The film opens with the relocation of Polish Jews from all parts of the country to Krakow in 1939, shortly after World War II began. Oskar Schindler, an entrepreneur, sees the possibility of using a cheap labor force of Jews to manufacture enamelware for mess kits and cooking utensils for the German military. To advance his business interests, he bribes army and SS personnel and develops a coterie of loyal supporters.

However, he has no real business experience and needs someone with accounting expertise to run the business. This he finds in Itzhak Stern, a member of the Judenrat, the local Jewish council. Stern has valuable connections with the underground business community in the ghetto and is an expert accountant. Schindler proposes that Jews lend him the money to open the factory, in return for which the Jews will receive enamelware that they can trade on the black market.

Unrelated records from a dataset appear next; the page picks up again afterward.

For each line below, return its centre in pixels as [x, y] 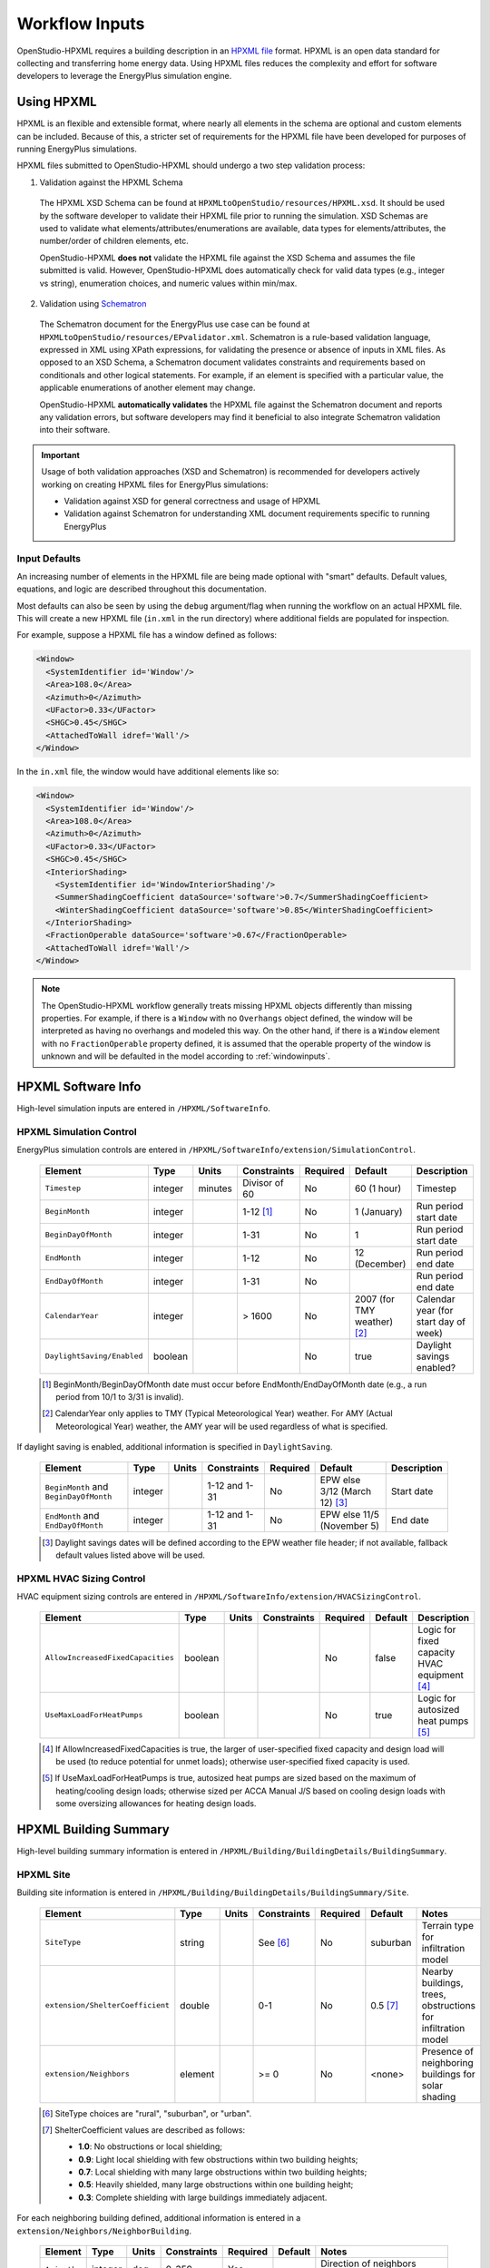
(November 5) [350, 1526]
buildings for [448, 2074]
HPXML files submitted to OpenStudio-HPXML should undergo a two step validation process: [191, 166]
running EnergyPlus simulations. [77, 149]
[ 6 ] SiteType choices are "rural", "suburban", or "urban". [147, 2113]
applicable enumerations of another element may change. [147, 388]
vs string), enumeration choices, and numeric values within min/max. [168, 283]
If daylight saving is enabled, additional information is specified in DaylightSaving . [175, 1447]
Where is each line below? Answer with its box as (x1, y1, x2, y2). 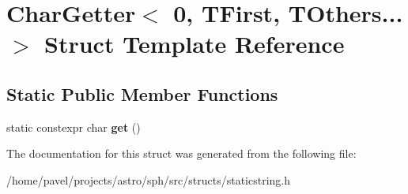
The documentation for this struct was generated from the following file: (6, 145, 357, 162)
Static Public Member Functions (6, 81, 278, 106)
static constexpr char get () (6, 118, 141, 135)
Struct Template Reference (44, 28, 345, 60)
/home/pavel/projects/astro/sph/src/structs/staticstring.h (6, 171, 290, 188)
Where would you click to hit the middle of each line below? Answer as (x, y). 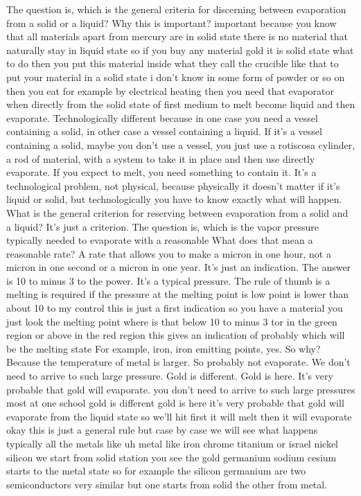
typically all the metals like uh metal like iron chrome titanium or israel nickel (173, 443)
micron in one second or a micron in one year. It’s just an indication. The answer (179, 267)
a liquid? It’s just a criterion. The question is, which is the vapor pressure (163, 226)
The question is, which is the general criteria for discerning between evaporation (176, 9)
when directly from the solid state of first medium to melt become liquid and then (181, 104)
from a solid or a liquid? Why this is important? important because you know (171, 23)
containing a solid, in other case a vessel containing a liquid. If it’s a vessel (164, 131)
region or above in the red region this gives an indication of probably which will (176, 335)
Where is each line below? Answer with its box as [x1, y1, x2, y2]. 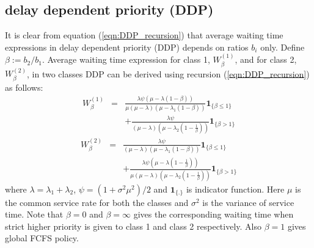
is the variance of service [202, 196, 294, 208]
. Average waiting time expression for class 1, [42, 53, 210, 66]
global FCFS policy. [5, 232, 79, 244]
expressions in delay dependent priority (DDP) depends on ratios [5, 40, 249, 53]
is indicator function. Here [186, 182, 285, 195]
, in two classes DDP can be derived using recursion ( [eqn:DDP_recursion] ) [27, 67, 310, 80]
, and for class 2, [235, 53, 297, 66]
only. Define [260, 40, 305, 53]
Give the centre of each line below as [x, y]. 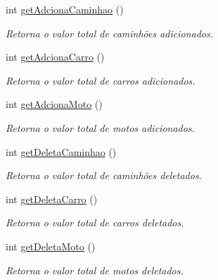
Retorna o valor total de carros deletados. [95, 223]
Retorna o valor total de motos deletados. [95, 270]
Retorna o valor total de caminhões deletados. [104, 175]
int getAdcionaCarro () [55, 57]
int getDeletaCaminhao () [61, 151]
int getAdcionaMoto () [54, 104]
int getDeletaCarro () [52, 199]
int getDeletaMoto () [51, 246]

Stern suggests Schindler hire only Jewish workers since they are cheaper, but he has in mind the welfare of the workers. Schindler’s employees will be allowed to leave the ghetto to go to work; and if they are considered “essential” workers, they will not be sent to the death camps.

The initiative works, even when Amon Goth, a ruthless German officer, subverts Schindler’s plans by relocating his “essential” workers. Schindler convinces Goth to reconsider and this lays the groundwork for Schindler’s extraordinary effort to save Jews.

As his relationship with Stern deepens, and as Schindler sees the awful plight of the Jews, he becomes sympathetic to them and wants to help. Again, bribery and the force of his charismatic personality enable Schindler to be successful economically and rescue Jews at the same time.

What distinguishes Schindler’s List from other Holocaust films is its focus on individual stories. It is difficult to comprehend the loss of six million Jews, but it is easier to understand the tragedy through the eyes of people who saw their lives crumble before them, who suddenly went from affluence to poverty, who witnessed loved ones disappear before their eyes.

Schindler’s metamorphosis from bystander to savior is prefigured in the Bible story of Moses who does not understand the terrible situation of the Jews in Egypt until he steps out of the palace where he was raised and sees an Egyptian beating a Jew. The abstraction of slavery becomes the reality in which his brethren live, and this marks the emotional turning point for Moses.

Seeing things for yourself changes the human equation. This is what happens to Oskar Schindler when he views evil close up, when he sees how decent, law-abiding people can suffer at the hands of cruel oppressors. It is then that Schindler becomes a more sensitive human being. His empathy for the Jews and his heroism make him a hero for our times.